To carry the analogy a little further: The artist does not confine himself to the basically pure colors, red, yellow, and blue, but uses shades of red, shades of yellow, and shades of blue, which may vary considerably, but still fall in the original basic classification. Thus, a light blue, a dark blue, a royal blue, aquamarine, etc., are all basically related because they fall in the blue portion of the color spectrum. The same principle may be applied to the other two primary colors.

Now, in precisely the same way, functional harmony provides a ready means for classifying all sounds in the three basic colors, so to speak, of the harmonic art.

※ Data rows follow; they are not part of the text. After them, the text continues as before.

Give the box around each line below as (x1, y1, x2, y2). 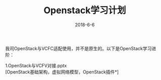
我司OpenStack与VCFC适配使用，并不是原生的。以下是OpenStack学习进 (5, 45, 156, 51)
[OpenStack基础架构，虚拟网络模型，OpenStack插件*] (5, 69, 119, 75)
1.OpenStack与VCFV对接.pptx (5, 62, 67, 68)
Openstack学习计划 (43, 5, 126, 16)
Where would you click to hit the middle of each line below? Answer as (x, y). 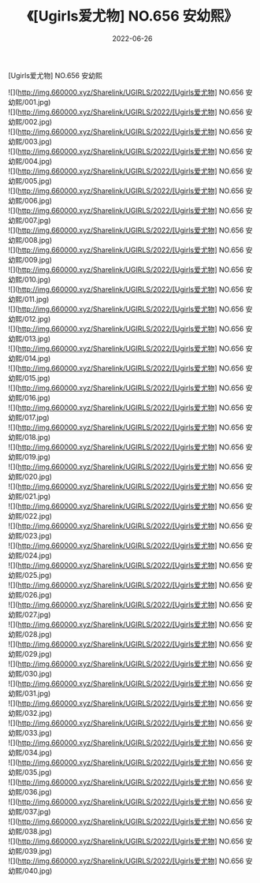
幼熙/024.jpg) (30, 555)
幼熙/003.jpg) (30, 141)
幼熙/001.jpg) (30, 102)
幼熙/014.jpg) (30, 358)
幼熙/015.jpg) (30, 378)
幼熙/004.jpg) (30, 161)
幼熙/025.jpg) (30, 575)
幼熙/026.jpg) (30, 594)
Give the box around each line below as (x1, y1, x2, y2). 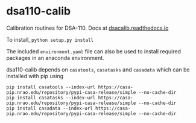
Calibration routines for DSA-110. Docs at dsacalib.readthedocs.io (6, 24, 169, 32)
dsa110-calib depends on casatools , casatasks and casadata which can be (6, 65, 190, 73)
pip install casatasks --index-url (6, 95, 96, 101)
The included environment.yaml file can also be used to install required (6, 47, 182, 55)
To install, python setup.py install (6, 36, 94, 43)
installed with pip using (6, 72, 64, 79)
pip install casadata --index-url (6, 105, 93, 111)
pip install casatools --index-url (6, 84, 96, 90)
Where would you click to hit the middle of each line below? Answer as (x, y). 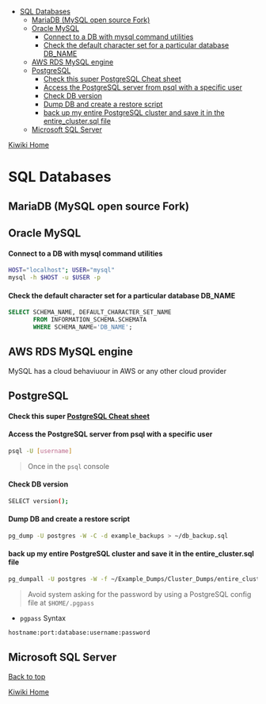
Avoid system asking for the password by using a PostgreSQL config (139, 594)
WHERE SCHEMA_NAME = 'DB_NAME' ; (83, 327)
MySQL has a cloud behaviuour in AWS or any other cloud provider (118, 371)
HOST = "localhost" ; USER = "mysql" (61, 270)
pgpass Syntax (42, 617)
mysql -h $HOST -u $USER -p (55, 278)
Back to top (27, 676)
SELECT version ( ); (38, 501)
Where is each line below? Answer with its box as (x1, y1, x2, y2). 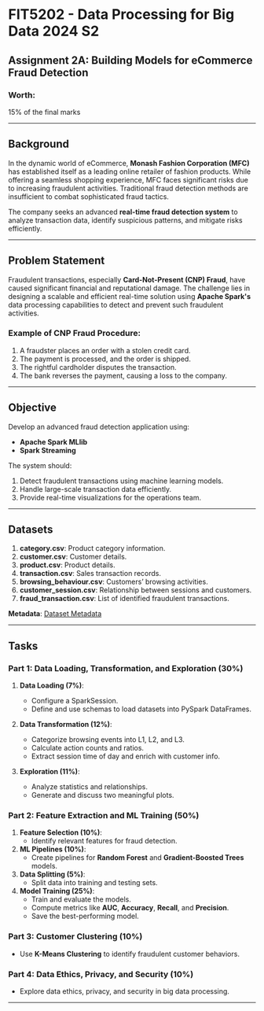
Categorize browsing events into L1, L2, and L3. (31, 735, 185, 744)
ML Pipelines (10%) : (19, 844, 86, 854)
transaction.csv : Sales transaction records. (19, 569, 161, 578)
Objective (8, 401, 57, 415)
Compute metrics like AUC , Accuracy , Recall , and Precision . (31, 903, 229, 913)
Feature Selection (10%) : (19, 828, 102, 837)
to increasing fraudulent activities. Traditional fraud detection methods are (8, 183, 249, 193)
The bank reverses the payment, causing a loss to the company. (19, 371, 228, 380)
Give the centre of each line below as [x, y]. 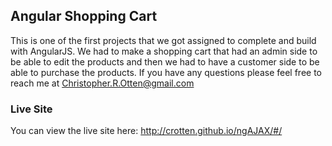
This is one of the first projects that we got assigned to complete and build [163, 40]
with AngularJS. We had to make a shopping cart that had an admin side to [164, 51]
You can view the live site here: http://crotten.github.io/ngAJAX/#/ [146, 131]
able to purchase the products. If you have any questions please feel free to [166, 72]
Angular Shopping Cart [84, 16]
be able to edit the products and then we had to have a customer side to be [165, 61]
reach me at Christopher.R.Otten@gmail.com [102, 83]
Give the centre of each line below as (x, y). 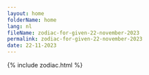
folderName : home (32, 20)
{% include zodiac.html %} (45, 65)
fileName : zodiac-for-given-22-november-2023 (73, 33)
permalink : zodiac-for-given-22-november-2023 (75, 39)
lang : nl (20, 26)
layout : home (26, 13)
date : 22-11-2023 (32, 45)
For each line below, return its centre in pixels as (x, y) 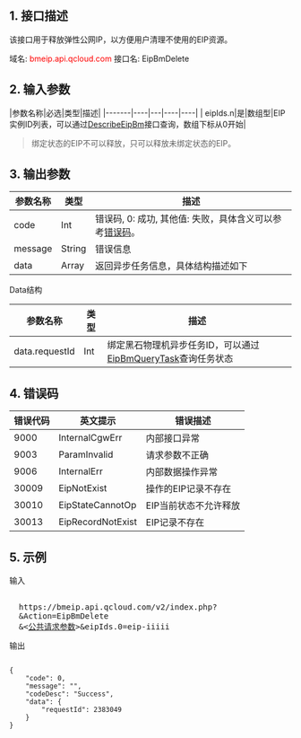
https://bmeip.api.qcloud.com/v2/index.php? (118, 607)
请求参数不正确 (177, 455)
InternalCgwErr (90, 438)
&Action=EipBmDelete (64, 616)
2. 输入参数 (40, 89)
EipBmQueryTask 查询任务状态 (170, 359)
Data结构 (26, 290)
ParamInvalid (86, 454)
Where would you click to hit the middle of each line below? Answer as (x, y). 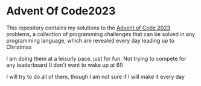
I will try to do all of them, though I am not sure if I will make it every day (96, 76)
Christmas (19, 47)
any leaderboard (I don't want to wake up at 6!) (65, 65)
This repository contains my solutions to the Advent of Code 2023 (88, 28)
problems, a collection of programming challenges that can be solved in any (101, 34)
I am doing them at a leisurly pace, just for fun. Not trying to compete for (96, 58)
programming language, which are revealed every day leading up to (91, 40)
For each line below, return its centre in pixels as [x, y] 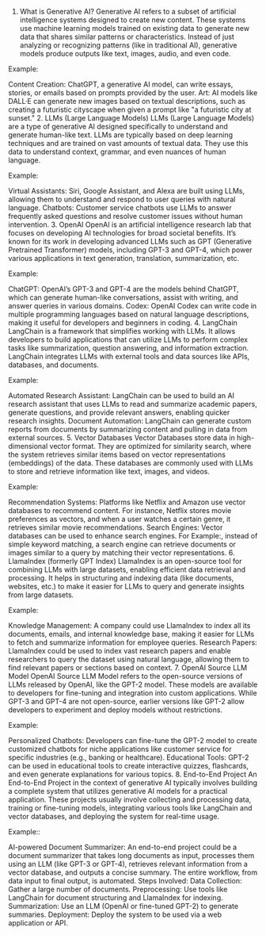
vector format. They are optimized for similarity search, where [150, 446]
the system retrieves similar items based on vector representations [117, 454]
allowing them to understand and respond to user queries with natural [122, 199]
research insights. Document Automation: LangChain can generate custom [130, 421]
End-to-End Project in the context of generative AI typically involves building [133, 783]
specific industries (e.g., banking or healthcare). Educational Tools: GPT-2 [129, 757]
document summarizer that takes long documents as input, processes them [131, 855]
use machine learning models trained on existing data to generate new [135, 28]

Using this approach, the tonic class includes not only the tonic chord itself, which is the fundamental sound, but also the submediant chord, which is the inferior (lower) related sound, and the mediant chord, which is the superior (upper) related sound. The mediant chord sounds in the tonic category where it functions as a "reflection" of the tonic sound.

The subdominant classes include besides the subdominant chord itself, which is, of course, the fundamental sound of this class, the supertonic chord, functioning as the lower related chord and the submediant chord, which functions in this classification when it sounds as a reflection of the subdominant sound.

Lastly, the dominant classification centers on the dominant chord itself and includes the mediant chord as the lower related chord and the leading tone chord as an upper related chord. The leading tone may be said to be an incomplete sound.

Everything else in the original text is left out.